2017年9月11日月曜日

役所の文書にモニター制度を

 日本年金機構から『「個人番号申出書(平成29年分扶養親族等について)」「平成30年分公的年金等の受給者の扶養親族等申告書」』なるものが届いた。申出書は税制改正によって税務署へ提出する書類にはマイナンバーを記載するよう義務づけられたことに対応するもので、また申告書は来年度の年金支給に関わる税算出のために必要な扶養親族等を申告するものである。
 
 さて記入方法を読んだのだがこれが難しい、とても一読して理解できるような代物でない。どちらもStep①から⑤が例示してあるのだがそれだけでは記入はできない。用語の説明を読む必要がある。更に要件を理解しなければならない―例えば扶養親族であれば扶養親族に該当する要件を家族が具備しているかどうかを知らなければならない。更にさらに要件を満たすための条件として配偶者などの所得金額を計算するための計算式(収入から一定の控除額を差し引いて算出する)を理解し計算しなければならない。などなど一応の理解をするために二三度読み返した。そしてStepに従って記入しながらあいまいな点を何度もチェックして何とか書き終えた、小一時間経っていた。

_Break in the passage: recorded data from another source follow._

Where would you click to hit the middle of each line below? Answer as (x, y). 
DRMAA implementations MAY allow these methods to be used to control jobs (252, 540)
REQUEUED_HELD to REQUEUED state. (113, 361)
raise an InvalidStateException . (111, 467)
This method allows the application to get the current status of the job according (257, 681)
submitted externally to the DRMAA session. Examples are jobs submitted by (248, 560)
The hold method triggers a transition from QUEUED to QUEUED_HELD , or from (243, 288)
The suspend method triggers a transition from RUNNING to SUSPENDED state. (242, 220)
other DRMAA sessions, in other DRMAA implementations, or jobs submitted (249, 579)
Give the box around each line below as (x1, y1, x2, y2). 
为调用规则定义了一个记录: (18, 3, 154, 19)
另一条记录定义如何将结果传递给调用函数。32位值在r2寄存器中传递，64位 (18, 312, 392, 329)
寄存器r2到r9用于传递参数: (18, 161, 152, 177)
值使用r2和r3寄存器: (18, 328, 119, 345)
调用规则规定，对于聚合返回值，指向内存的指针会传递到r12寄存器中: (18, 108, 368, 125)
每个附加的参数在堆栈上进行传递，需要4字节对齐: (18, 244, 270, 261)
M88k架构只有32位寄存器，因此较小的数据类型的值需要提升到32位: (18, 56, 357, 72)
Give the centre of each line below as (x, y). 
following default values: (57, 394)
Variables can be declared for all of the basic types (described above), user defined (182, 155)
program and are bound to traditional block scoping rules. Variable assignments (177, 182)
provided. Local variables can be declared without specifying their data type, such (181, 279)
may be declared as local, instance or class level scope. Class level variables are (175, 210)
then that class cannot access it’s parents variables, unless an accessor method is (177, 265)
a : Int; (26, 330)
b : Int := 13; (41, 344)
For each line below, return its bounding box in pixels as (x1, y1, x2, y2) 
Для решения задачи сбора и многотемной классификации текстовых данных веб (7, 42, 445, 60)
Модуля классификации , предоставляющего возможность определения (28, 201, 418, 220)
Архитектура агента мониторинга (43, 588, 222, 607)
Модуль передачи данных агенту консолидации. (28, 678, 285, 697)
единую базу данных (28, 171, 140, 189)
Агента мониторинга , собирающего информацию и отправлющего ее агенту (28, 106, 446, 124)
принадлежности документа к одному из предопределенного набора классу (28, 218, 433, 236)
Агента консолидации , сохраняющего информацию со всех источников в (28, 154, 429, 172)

 年金受給者の多くは現役時代に役所への提出書類を作成した経験を有している。スラスラと何の苦労もなく書けたわけではないが習熟してそれなりにコナしてきた。しかしリタイアして何年か経って、後期高齢者ともなれば十年以上か過ぎている、すっかり役所の文書から遠ざかった身にとって今回のふたつの文書は手強かった。難解だった。
 経験者でもこんな有様なのだから、まったく役所と関係のなかった高齢者に果たしてこの文書は作成可能なのだろうか。二三日してゆきつけの喫茶店に行くと店の一隅でこの書類が話題になっていた。「読んでも分からんからお前読んでみてくれ、ってお父さん言わはるけどそんなん私に分かる訳ないやん。これからお役所行ってきいてくるは」、同じく後期高齢者の奥さんの言であった。
 
 そもそもお役人――とりわけ官僚は頭の良い人たちのはずだ。その頭脳明晰な人たちがどうしてこんな錯綜した回りくどい難解な文章を作るのだろうか。対象者―― 一般庶民(とりわけ高齢者)が理解できるとでも考えているのだろうか。それとも頭の良いお役人同士が理解できればそれでいい、理解できない方が悪いと決め込んで仕事をしているのだろうか。多分そうなのだと思う。担当者が原案を作成して同僚や上司のチェックを経て、外に出る文書なら文書課が最終チェックして公式に外に出されるに違いない。
 これまではそれで良かったかもしれない。しかし高齢者が増えて、その高齢者に向けて発信する文書を作成する機会が多くなっている現在、この文書作成手順は改められる必要があるのではないか。役所内だけで完結するのではなく、どこかで高齢者のモニターを介在させて、対象者が苦労せずに理解できるかどうかチェックする過程をつくるべきだ。高齢者に限らず一般に役所の文書は理解しずらいという意見が多いことを踏まえれば、役所の外に出る文書全般を対象とした「文書モニター制度」を確立すべきかも知れない。
 申告主義――個人に恩恵の及ぶ制度であっても、役所が自動的に該当者に利益供与するのではなく、個人が制度を知って役所に申告しなければ適用されない――が横行する現行の公的制度のもと、利益を受けられない人が急激に増加する危険性を予感する。たとえば今回の申出書と申告書が分からない、面倒臭いからと放置する高齢者が発生すれば年金受給が遅滞したり所得税が過分に徴収されるひとが増加する可能性が無いとは言えない。
 たかが文書の書き方などとお役所は軽視しないで真剣にこの問題に取り組んでほしい。
 
 最後に「個人番号申出書」という文書の表題にも「お役所仕事」らしい誤りがある。「申出」の「申す」ということばは「言う」の謙譲語であり、目上に依頼する際に「申」を用いることは不都合になる。市民と役所の関係に上下は無いが少なくとも市民が役所に「謙譲―へり下る」必要はさらさらないのは明確だ。役所内では日常的に「申出」ということばで対市民の関係を取り扱っているのかも知れないが、その無神経さがたまたま表に出てしまった今回の「個人番号申出書」なのだろう。表向きは兎も角役人の「市民蔑視」志向の相当根深いことがうかがわれる。